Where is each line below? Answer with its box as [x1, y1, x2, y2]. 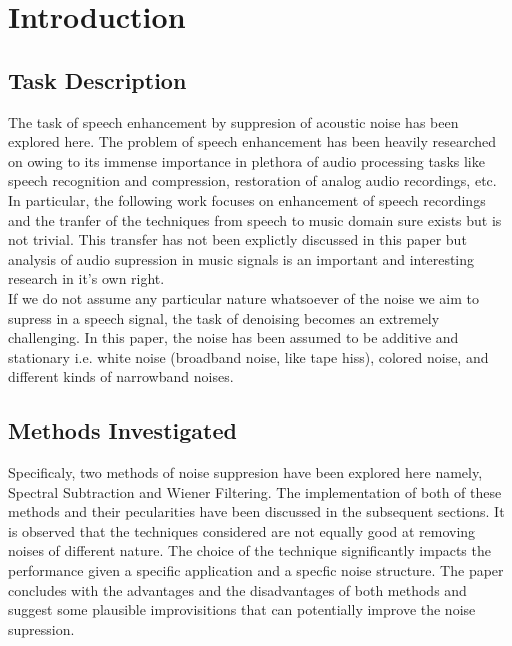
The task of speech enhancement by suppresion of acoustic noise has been [8, 111, 459, 132]
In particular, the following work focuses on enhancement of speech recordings [8, 189, 486, 210]
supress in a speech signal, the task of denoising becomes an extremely [8, 307, 440, 328]
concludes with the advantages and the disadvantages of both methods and [8, 579, 467, 600]
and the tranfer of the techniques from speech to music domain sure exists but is [8, 209, 502, 230]
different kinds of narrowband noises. [8, 366, 234, 387]
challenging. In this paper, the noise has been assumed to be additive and [8, 327, 459, 348]
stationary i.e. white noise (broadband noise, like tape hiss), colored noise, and [8, 346, 489, 367]
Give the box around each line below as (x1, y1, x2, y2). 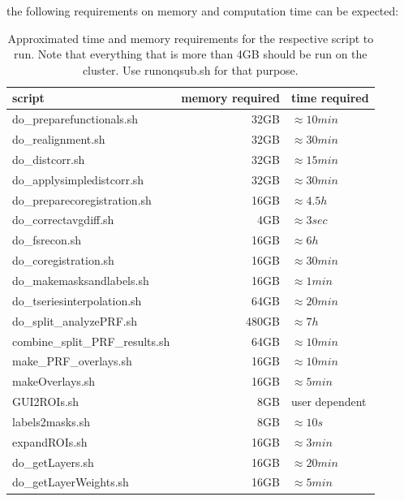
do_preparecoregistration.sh (12, 191, 152, 208)
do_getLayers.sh (12, 453, 94, 470)
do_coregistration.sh (12, 252, 114, 269)
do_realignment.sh (12, 131, 105, 148)
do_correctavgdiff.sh (12, 211, 114, 228)
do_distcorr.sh (12, 150, 85, 167)
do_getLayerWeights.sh (12, 473, 129, 490)
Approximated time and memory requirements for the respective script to (7, 29, 374, 46)
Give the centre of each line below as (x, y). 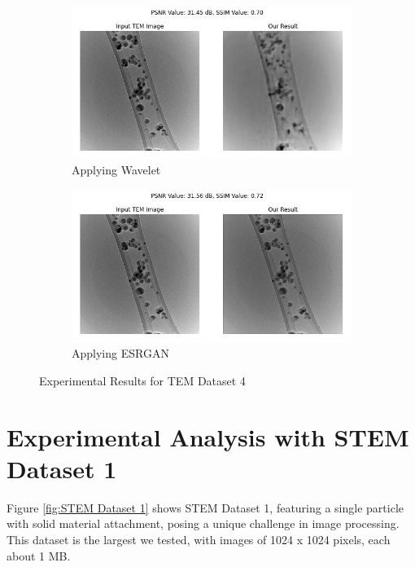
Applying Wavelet (116, 170)
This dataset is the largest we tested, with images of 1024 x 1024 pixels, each (199, 539)
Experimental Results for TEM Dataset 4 (142, 380)
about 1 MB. (39, 555)
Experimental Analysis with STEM (208, 436)
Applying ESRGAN (120, 353)
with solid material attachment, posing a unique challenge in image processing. (203, 523)
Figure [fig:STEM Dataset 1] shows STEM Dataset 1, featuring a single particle (205, 507)
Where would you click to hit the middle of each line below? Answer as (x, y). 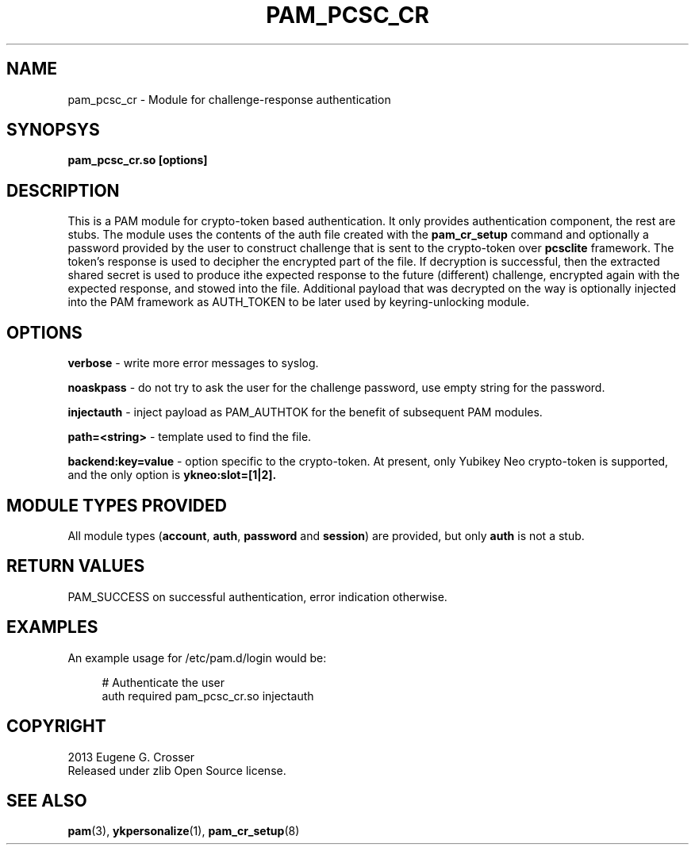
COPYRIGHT (56, 726)
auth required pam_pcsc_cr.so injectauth (208, 696)
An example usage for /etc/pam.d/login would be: (197, 657)
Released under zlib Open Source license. (177, 770)
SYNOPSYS (53, 130)
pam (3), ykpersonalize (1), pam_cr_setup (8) (184, 831)
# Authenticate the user (163, 682)
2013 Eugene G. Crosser (131, 757)
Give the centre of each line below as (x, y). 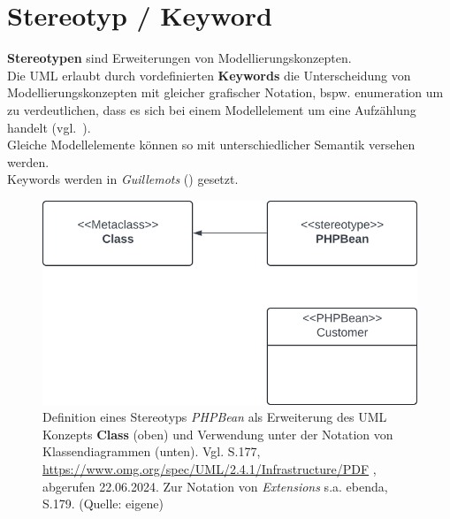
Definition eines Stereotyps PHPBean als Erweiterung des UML (215, 417)
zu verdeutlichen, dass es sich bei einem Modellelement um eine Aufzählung (212, 109)
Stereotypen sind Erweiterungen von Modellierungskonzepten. (179, 58)
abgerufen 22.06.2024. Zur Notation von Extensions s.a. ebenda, (215, 486)
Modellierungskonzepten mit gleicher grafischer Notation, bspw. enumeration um (225, 92)
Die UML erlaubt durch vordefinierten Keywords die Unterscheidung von (209, 75)
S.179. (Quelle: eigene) (103, 504)
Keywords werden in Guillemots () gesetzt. (123, 179)
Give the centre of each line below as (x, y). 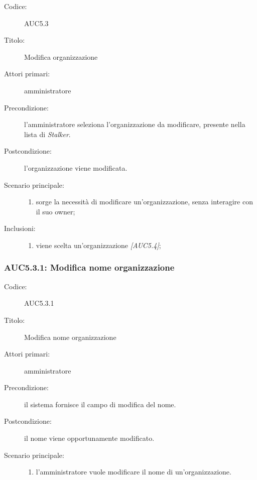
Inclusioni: (20, 228)
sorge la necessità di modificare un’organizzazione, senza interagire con (144, 202)
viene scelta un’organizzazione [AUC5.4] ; (98, 245)
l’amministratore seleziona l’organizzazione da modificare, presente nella (135, 124)
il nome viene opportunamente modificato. (89, 438)
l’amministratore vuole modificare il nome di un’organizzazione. (134, 472)
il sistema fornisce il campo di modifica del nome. (100, 404)
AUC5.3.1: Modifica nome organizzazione (89, 267)
== == ==
> Exercise brief: Line by line, check the data above for the word "modificare" and state how many lines contain it. Give only the number.

> Output of the exercise: 3